GABA dose-response studies were conducted to determine the effects of GABA on glucagon secretion by alphaTC6 cells (passage 28). The GABA concentrations tested were in the same molar range as those secreted by betaTC6 cells. On the day of the experiment, medium was removed and alphaTC6 cells were washed twice with KRB (10 mmol/l glucose). Cells were then preincubated at 37 °C for 1 h in KRB containing 10 mmol/l glucose, followed by incubation in fresh KRB containing 1 mmol/l glucose alone or with increasing GABA concentrations (50-200 nmol/l GABA) or with 10 mmol/l glucose plus 100 nmol/l GABA for 2 h. Cells exposed to 1 or 10 mmol/l glucose plus 100 nmol/l GABA were also treated with bicuculline (100 nmol/l), a specific competitive antagonist of the GABA(A) receptor(19) . At the end of secretion test, alphaTC6-conditioned medium was collected for later glucagon determination by RIA. Cells were seeded equally among wells; protein values per well were similar across glucose, GABA, and bicuculline treatments at the end of the culture period. Data are expressed as percent of control (1 mmol/l glucose).

GABA HPLC Determinations

Bioanalytical Systems HPLC (West Lafayette, IN) was used to analyze GABA in betaTC6-conditioned KRB by a modified isocratic procedure with electrochemical detection(20, 21) . Ten microliters of sample was mixed with 10 µl of KRB, 4 µl of internal standard (D-aminovaleric acid), and 4 µl of derivatization reagent (27 mg of o-phthaldialdehyde in 10 ml of 50% 0.1 M carbonate buffer (pH 9.6), 50% methanol, and 22 ml of t-butylthiol) 3 min before injection onto a 100 times 4.6-mm C18 (3-µm) reverse-phase column (Microsorb-MV, Ranin Instruments, Woburn, MA) and 35 times 4-mm C18 (5-µm) guard column (Alltech Associates, Inc., Deerfield, IL). Mobile phase (pH 5.4) was 0.15 M sodium acetate buffer containing 1 mmol/l EDTA and 50% (v/v) acetonitrile delivered at a flow rate of 1.0 ml/min. Quantitation was by electrochemical detection, using a glass carbon electrode set at +0.70 V. Limit of detection for the GABA assay was 50-100 fmol of GABA with a coefficient of variation for 1 pmol of GABA standards consistently less than 0.08(22) . A five-point GABA standard curve between 0.5 and 10 pmol is used routinely with correlations consistently greater than 0.95.

Insulin and Glucagon RIA

Insulin concentrations in betaTC6-conditioned medium were determined by double antibody RIA using an assay validated in our laboratory following a protocol described previously(23) . Rat insulin was used as a standard. Standards, antibodies, and I-Insulin were obtained from Linco Research, Inc., St. Louis, MO. The inter- and intraassay coefficients of variation were 9 and 3%, respectively.

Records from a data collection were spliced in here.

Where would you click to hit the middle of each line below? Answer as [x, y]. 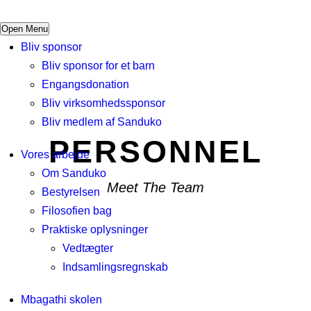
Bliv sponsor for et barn [98, 66]
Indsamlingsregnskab [115, 267]
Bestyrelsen [71, 192]
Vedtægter [88, 248]
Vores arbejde [55, 154]
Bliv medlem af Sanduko [102, 122]
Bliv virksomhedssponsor [103, 103]
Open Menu [25, 29]
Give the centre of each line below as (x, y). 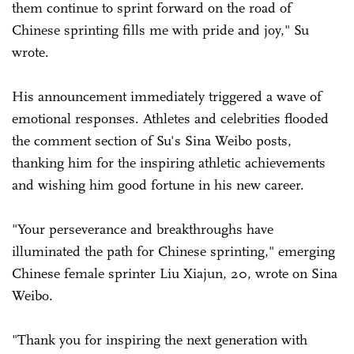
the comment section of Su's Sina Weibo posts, (152, 140)
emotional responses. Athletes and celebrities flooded (170, 118)
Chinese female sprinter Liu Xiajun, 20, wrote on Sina (175, 273)
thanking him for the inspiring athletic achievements (169, 162)
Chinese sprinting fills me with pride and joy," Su (160, 30)
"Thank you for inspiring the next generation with (160, 339)
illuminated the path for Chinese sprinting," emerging (173, 251)
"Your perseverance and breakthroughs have (143, 229)
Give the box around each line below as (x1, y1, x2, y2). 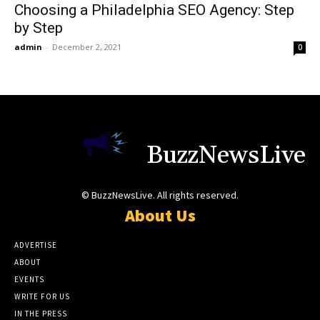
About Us (124, 204, 196, 227)
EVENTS (14, 274, 44, 285)
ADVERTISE (14, 240, 57, 251)
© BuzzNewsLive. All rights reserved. (81, 189, 239, 202)
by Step (14, 19, 63, 36)
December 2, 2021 (52, 41, 121, 52)
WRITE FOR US (14, 291, 70, 302)
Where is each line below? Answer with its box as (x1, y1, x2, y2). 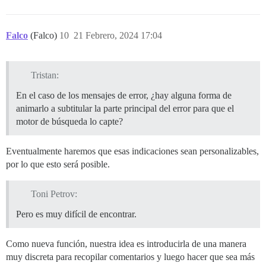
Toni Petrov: (30, 189, 77, 199)
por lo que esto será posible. (6, 159, 110, 169)
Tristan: (30, 69, 59, 80)
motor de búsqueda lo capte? (16, 116, 123, 126)
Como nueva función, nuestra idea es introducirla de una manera (6, 239, 246, 249)
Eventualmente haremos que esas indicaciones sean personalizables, (6, 145, 259, 156)
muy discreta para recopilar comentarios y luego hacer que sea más (6, 252, 255, 262)
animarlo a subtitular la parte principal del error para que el (16, 103, 234, 113)
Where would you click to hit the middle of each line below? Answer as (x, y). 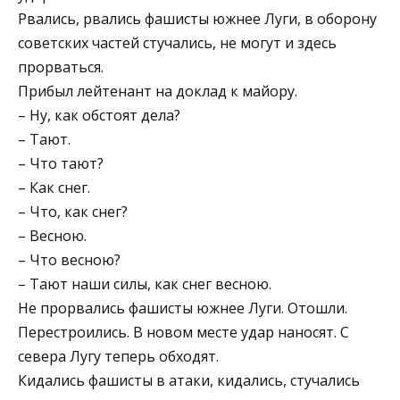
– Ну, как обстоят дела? (99, 115)
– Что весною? (69, 259)
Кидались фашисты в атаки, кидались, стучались (189, 380)
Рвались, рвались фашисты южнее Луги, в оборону (197, 18)
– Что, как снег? (73, 211)
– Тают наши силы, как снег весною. (145, 283)
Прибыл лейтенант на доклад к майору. (158, 91)
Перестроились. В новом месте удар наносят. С (183, 332)
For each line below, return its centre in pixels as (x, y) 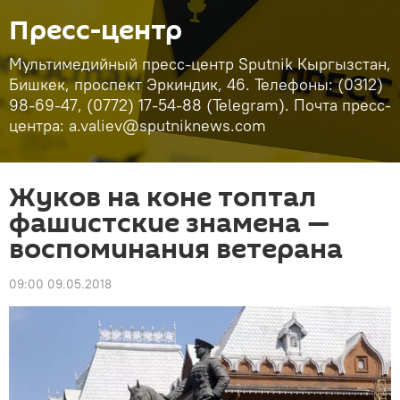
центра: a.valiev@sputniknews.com (137, 125)
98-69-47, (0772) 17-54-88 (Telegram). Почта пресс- (200, 105)
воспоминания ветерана (176, 250)
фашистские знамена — (169, 224)
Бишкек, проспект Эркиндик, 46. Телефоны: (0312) (196, 84)
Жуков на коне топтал (162, 198)
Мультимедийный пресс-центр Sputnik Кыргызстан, (200, 64)
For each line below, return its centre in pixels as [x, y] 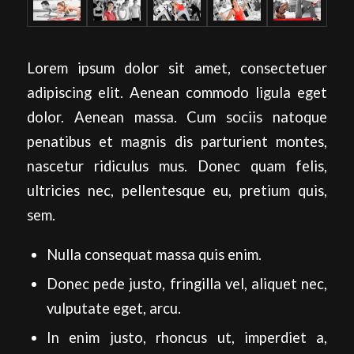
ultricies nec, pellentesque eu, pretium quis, [177, 191]
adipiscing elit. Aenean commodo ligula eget [177, 93]
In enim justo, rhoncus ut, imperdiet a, [187, 337]
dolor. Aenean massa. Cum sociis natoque [177, 117]
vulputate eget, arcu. [113, 308]
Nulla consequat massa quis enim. [154, 254]
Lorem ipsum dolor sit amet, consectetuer [177, 68]
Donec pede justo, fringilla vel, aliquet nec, [187, 283]
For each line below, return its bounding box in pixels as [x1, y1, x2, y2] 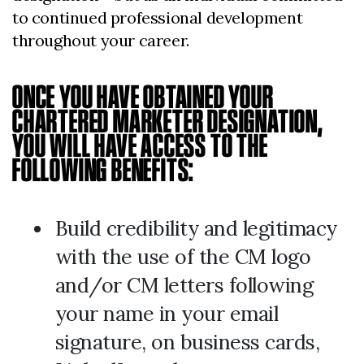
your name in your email [54, 301, 278, 327]
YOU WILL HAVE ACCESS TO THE [12, 128, 268, 163]
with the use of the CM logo [54, 244, 310, 270]
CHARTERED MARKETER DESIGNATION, [12, 103, 323, 139]
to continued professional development [12, 7, 303, 28]
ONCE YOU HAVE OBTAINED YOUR [12, 79, 274, 115]
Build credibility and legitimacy [54, 215, 337, 241]
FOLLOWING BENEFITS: [12, 152, 194, 188]
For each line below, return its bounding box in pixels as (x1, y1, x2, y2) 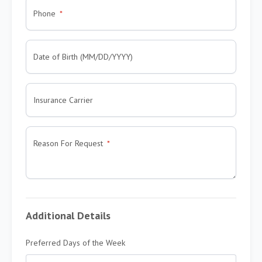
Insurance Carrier (33, 94, 93, 105)
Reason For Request (33, 137, 103, 149)
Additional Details (26, 208, 111, 222)
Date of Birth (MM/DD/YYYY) (33, 51, 133, 62)
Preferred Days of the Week (26, 237, 125, 248)
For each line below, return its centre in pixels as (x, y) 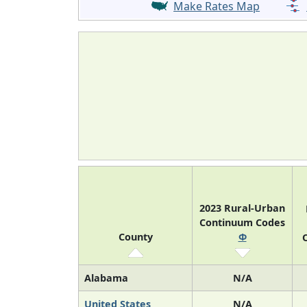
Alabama (106, 278)
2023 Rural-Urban (242, 208)
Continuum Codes (242, 223)
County (135, 237)
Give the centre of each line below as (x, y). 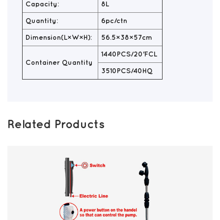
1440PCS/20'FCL (129, 54)
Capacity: (42, 4)
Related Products (56, 124)
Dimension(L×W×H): (59, 38)
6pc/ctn (114, 21)
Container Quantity (59, 63)
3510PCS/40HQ (127, 71)
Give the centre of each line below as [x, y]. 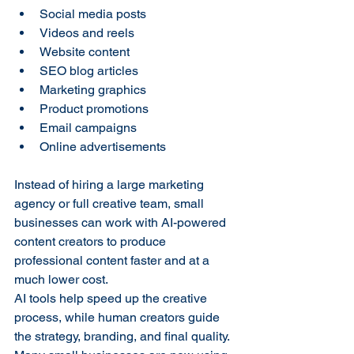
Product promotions [94, 108]
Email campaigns [88, 127]
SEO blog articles [89, 70]
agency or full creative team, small [111, 203]
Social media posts [93, 13]
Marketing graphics [93, 89]
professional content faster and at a [113, 260]
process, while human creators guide [119, 317]
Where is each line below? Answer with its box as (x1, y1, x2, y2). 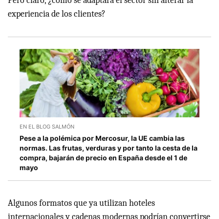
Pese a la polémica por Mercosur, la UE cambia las (20, 133, 185, 142)
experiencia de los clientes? (8, 8, 106, 19)
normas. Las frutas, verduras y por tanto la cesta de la (20, 143, 197, 152)
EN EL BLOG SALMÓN (20, 123, 74, 130)
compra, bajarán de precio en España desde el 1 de (20, 153, 187, 162)
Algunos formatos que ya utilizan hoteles (8, 197, 155, 208)
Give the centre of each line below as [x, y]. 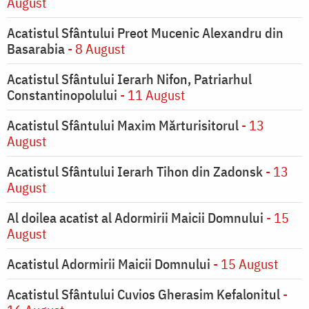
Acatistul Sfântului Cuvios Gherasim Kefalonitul [145, 295]
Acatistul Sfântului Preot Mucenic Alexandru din [145, 33]
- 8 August [95, 49]
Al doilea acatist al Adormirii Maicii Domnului [135, 218]
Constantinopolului [62, 95]
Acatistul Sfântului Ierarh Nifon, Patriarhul [129, 79]
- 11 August [151, 95]
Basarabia [36, 49]
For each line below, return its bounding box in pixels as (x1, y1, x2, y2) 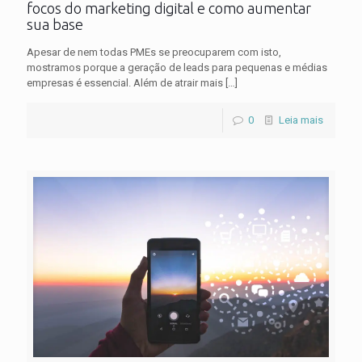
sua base (27, 15, 83, 32)
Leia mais (279, 113, 323, 126)
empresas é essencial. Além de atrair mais (27, 76, 223, 89)
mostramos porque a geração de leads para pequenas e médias (27, 61, 327, 74)
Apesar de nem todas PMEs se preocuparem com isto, (27, 45, 281, 58)
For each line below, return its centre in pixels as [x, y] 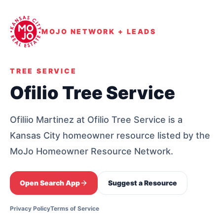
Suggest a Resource [143, 183]
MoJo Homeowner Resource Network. [92, 151]
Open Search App [50, 183]
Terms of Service [75, 208]
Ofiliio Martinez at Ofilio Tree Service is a [96, 120]
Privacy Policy [30, 208]
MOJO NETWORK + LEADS [99, 31]
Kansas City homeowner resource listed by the [110, 135]
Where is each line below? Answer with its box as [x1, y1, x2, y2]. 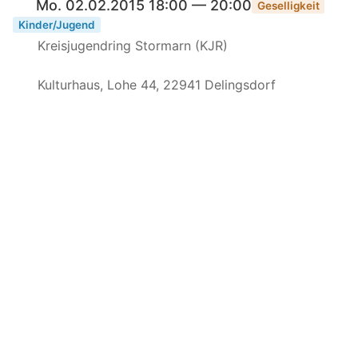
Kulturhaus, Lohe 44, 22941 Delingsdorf [33, 76, 276, 93]
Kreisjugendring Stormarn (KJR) [33, 37, 228, 54]
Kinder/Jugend [18, 18, 95, 31]

Glucagon concentrations in alphaTC6-conditioned medium were determined by double antibody RIA using a published assay that has been validated in our laboratory(24) . Porcine/bovine glucagon was used as a standard. Standards, antibodies, and I-glucagon were obtained from Linco Research, Inc., St. Louis, MO. The inter- and intraassay coefficients of variation were both less than 5%.

Statistical Analysis

Data were analyzed by two-way repeated measures analysis of variance (ANOVA; Experiment 1) and one-way ANOVA (Experiments 2 and 3). Means were compared by Scheffe's multiple comparison test when an ANOVA was significant. Data are presented as the mean ± S.E.


RESULTS

Effect of Extracellular Glucose Concentrations on GABA Secretion by betaTC6 Cells

Nanomolar concentrations of GABA were recovered in betaTC6-conditioned medium at all time points (15 min, 30 min, 1 h, 2 h) throughout a 2-h secretion test for both the low (1.0 mmol/l) and high (10 mmol/l) glucose treatments (Fig. 1). Concentrations of GABA recovered in medium from betaTC6 cells are consistent with reported values for GABA content in islet extracts (190 pmol/mg, wet weight(8) ). Glucose concentrations during the 12-h culture period and during the 2-h secretion test independently influenced GABA concentrations in betaTC6-conditioned medium. At the end of the first 15 min, GABA concentrations did not differ (p > 0.05) between low and high glucose treatments. At all time points thereafter (30, 60, and 120 min), GABA concentrations in the medium were significantly greater (p < 0.05) in cultures that were exposed to high glucose during both the 12-h incubation period and during the 2-h secretion period than in any of the remaining three glucose combinations (1:1, 1:10, and 10:1 mmol/l glucose; Fig. 1). GABA concentrations from cultures incubated for 12 h in high glucose but stimulated with 1 mmol/l glucose during the 2-h secretion test were not different from those cultured in 1 mmol/l glucose and stimulated with 10 mmol/l glucose or from those both cultured and stimulated with 1 mmol/l glucose (Fig. 1). When these results are considered with those observed from cultures exposed to 10 mmol/l glucose during both the incubation period and the secretion test, an effect of glucose on both GABA synthesis and secretion is apparent (Fig. 1). Within a treatment group, the amount of GABA present at the end of the 2-h secretion test was not different (p > 0.05) than the amount collected after 15 min (Fig. 1). Insulin concentrations in betaTC6-conditioned medium at the end of the 2-h secretion test ranged from 370 to 450 pmol/l and did not differ among glucose treatment groups.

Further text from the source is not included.